Although the information may be useful for all healthcare providers, Unger said primary care clinicians are the main focus. "We have tried to target our information to primary care because that's the entry point for most patients. Having a negative first encounter can dissuade patients from ever going back. We know from a lot of population-based surveys that a lot of patients have just given up and don't go at all," Unger said.

Medscape said:
Asked to comment, ME/CFS clinical specialist Lucinda Bateman, MD, called the CDC site "a tremendous step forward," adding: "They've pushed the envelope really well, I think, and they've also been willing to link to other resources."

Bateman, who heads the Bateman Horne Center in Salt Lake City, Utah, has recently organized a coalition of clinicians that held a summit earlier this year and is now developing detailed ME/CFS management guidelines based in large part on expert clinical experience, given the current dearth of data.

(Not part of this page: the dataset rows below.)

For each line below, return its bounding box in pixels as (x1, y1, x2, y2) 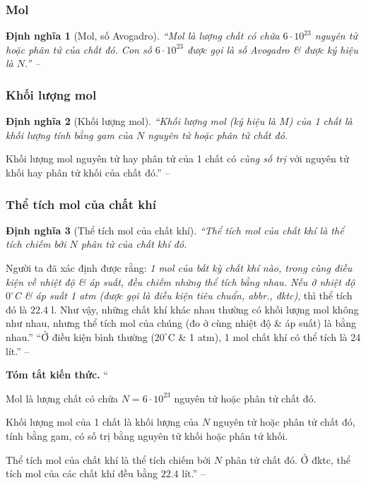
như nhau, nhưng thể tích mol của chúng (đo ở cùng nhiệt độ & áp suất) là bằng (6, 316, 356, 330)
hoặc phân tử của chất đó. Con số (6, 42, 152, 56)
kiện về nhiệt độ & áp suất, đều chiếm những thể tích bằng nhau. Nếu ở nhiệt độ (6, 274, 355, 289)
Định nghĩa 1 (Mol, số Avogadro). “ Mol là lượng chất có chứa (6, 28, 280, 43)
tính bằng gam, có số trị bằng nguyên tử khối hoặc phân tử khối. (6, 428, 288, 443)
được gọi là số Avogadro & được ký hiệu (187, 42, 358, 56)
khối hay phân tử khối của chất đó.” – (6, 165, 170, 179)
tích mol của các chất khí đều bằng (6, 466, 158, 481)
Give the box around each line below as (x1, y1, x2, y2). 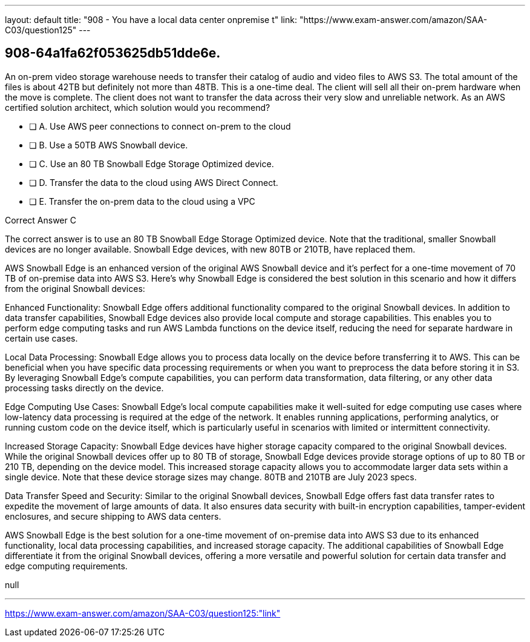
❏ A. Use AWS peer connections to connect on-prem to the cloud (29, 121, 291, 131)
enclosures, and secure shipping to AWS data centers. (5, 511, 221, 521)
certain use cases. (5, 333, 78, 343)
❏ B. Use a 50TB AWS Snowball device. (29, 139, 188, 150)
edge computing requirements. (5, 560, 128, 571)
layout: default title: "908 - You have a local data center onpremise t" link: (5, 15, 297, 25)
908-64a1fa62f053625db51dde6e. (5, 45, 221, 61)
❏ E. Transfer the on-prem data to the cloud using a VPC (29, 196, 255, 207)
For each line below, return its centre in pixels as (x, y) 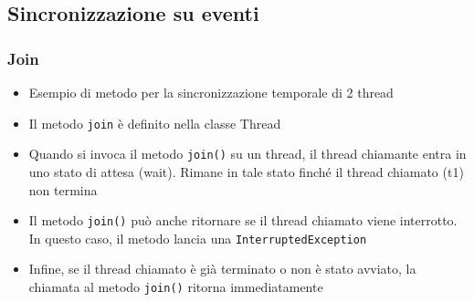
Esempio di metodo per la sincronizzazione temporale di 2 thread (211, 92)
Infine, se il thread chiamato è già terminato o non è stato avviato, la (222, 269)
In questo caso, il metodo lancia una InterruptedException (198, 238)
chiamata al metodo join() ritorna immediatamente (176, 286)
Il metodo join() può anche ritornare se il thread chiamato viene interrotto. (243, 220)
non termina (63, 189)
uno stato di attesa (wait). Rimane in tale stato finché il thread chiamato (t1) (246, 171)
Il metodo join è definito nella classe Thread (155, 123)
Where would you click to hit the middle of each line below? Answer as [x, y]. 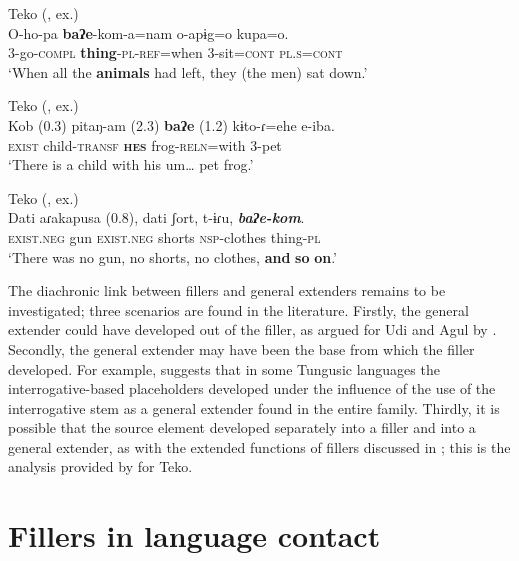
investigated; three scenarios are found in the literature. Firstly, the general [238, 309]
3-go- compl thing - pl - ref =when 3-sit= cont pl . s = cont [175, 52]
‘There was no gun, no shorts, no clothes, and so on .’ [172, 256]
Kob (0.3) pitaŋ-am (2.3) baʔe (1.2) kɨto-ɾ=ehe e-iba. [171, 124]
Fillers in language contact [194, 535]
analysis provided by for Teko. [100, 466]
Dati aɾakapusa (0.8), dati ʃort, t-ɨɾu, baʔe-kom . [156, 217]
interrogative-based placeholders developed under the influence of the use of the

She said she's heartened that the new CDC content reflects a more positive attitude about ME/CFS than the agency has put forth in the past. "They've really made an effort to send a different message to physicians…The new message is, use your intuition, use your good judgment, take care of your patient, and here are [some tools]. They really have the spirit of what we're trying to do in terms of diagnosis and care."